Deep learning notes 008 multilayerperceptron multilayer perceptron AssertionError

Today I learned about the perceptron. The code is below and summarizes several problems.

1. Difference between MLP multi-layer perceptron and SVM support vector machine:

1.MLP needs to set W and b, but SVM is not sensitive to parameters, so it is relatively convenient;
2.SVM is more explanatory in mathematics;
3.SVM optimization is relatively easy.

2. Why is deep learning rather than breadth learning—— Intuitively, this thing has no theoretical basis

There is only one reason, breadth learning is not good at training.

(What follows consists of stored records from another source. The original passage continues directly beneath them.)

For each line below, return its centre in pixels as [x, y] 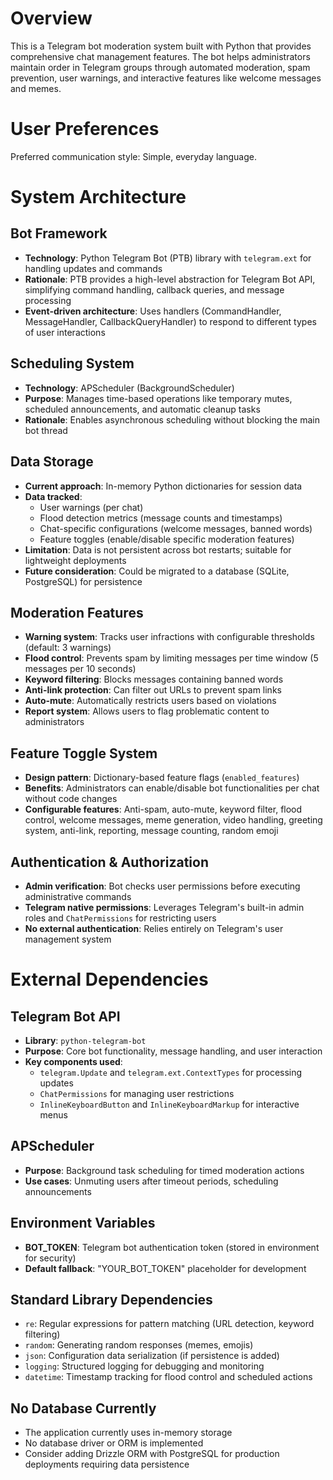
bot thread [46, 430]
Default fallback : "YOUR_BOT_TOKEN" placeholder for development [165, 1268]
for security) [50, 1258]
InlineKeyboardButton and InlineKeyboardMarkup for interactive [169, 1104]
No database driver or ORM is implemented [114, 1443]
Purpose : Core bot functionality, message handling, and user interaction [173, 1051]
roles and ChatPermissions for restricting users [120, 918]
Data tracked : [53, 496]
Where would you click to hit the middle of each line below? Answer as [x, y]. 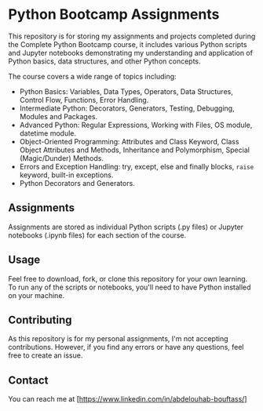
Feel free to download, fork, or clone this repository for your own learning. [128, 278]
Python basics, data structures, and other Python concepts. [105, 61]
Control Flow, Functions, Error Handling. [84, 100]
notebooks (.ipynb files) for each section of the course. [97, 235]
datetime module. [48, 133]
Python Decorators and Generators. [77, 183]
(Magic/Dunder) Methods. [62, 158]
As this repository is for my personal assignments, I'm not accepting [118, 339]
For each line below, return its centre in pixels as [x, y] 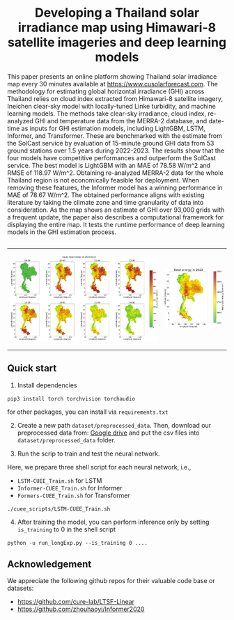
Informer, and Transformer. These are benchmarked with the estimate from [115, 135]
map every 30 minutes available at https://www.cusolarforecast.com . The [112, 84]
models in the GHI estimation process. [62, 232]
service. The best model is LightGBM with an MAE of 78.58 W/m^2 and [109, 165]
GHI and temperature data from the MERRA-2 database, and [121, 121]
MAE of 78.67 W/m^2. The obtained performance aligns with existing [106, 195]
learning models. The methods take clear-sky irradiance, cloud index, [107, 114]
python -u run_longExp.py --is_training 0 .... [78, 543]
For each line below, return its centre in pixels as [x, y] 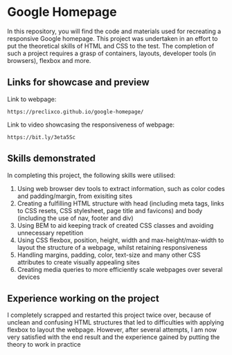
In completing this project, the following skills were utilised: [91, 175]
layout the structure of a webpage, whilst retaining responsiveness [112, 247]
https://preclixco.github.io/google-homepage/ [75, 111]
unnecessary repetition [50, 233]
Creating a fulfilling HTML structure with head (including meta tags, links [121, 203]
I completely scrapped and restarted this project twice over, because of [109, 315]
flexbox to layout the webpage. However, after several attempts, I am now [112, 330]
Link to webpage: [32, 99]
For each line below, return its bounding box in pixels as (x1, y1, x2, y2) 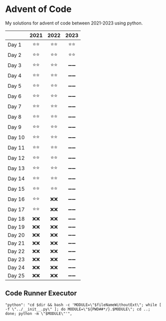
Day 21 (7, 240, 25, 247)
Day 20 (7, 231, 25, 238)
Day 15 (7, 186, 25, 193)
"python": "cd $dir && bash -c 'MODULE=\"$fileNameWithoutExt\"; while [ (5, 302, 162, 308)
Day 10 (7, 134, 25, 141)
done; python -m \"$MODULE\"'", (5, 311, 72, 316)
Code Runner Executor (5, 289, 77, 298)
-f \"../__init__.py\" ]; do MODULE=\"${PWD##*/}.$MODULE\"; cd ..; (5, 307, 151, 312)
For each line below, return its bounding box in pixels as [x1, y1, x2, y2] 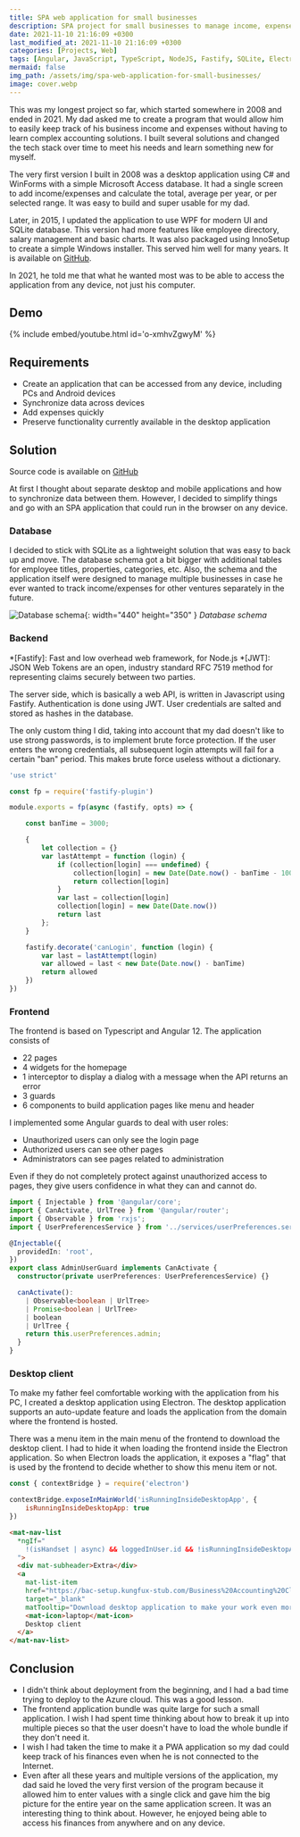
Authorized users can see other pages [21, 1145, 163, 1155]
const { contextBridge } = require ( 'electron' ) [9, 1480, 190, 1489]
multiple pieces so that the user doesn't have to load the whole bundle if [21, 1722, 288, 1733]
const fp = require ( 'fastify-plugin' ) [9, 787, 154, 796]
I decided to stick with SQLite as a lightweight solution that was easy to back [9, 545, 291, 556]
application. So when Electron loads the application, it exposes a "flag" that [9, 1453, 287, 1464]
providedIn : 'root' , [17, 1247, 94, 1256]
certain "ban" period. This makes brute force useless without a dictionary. [9, 753, 281, 764]
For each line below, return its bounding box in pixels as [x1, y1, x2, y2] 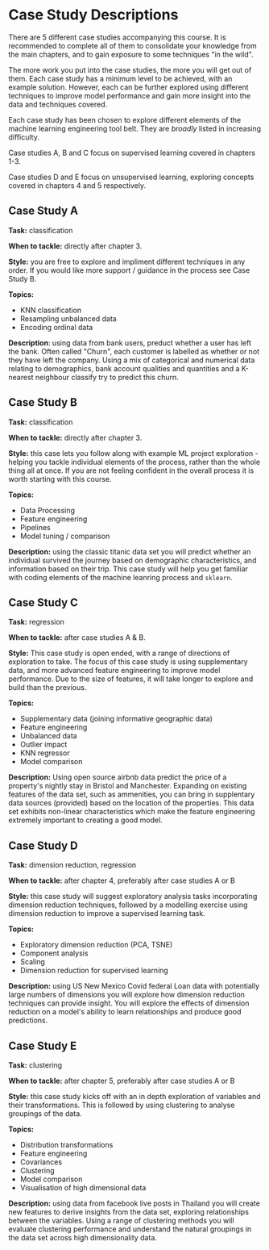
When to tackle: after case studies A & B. [8, 633, 147, 642]
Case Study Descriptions [8, 6, 179, 24]
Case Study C [8, 596, 79, 609]
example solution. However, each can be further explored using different [8, 82, 249, 92]
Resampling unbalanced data [19, 313, 117, 324]
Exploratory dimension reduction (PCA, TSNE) [19, 940, 173, 950]
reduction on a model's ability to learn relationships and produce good [8, 1007, 242, 1017]
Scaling [19, 957, 46, 967]
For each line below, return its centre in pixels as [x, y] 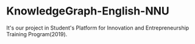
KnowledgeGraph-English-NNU [88, 11]
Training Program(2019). [37, 34]
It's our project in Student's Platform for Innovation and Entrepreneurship [98, 28]
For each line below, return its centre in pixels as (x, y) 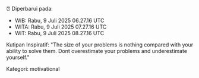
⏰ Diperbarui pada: (30, 9)
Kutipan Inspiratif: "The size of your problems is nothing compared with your (100, 45)
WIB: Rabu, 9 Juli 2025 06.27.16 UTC (60, 21)
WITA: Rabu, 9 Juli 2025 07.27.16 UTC (61, 27)
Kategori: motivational (33, 69)
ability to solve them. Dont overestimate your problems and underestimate (97, 51)
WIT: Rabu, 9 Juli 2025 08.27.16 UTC (59, 33)
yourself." (18, 57)

It's very easy to fit into a fat man at one breath.
Learning should start from the simple, start from the place similar to the input layer, and go deep slowly;
Instead of throwing everything complex and simple into your brain.

3. Essence of three functions:

 

 4. Limitations of single-layer perceptron

At first, because the single-layer perceptron could not solve the XOR problem, it led to the first winter in the AI field.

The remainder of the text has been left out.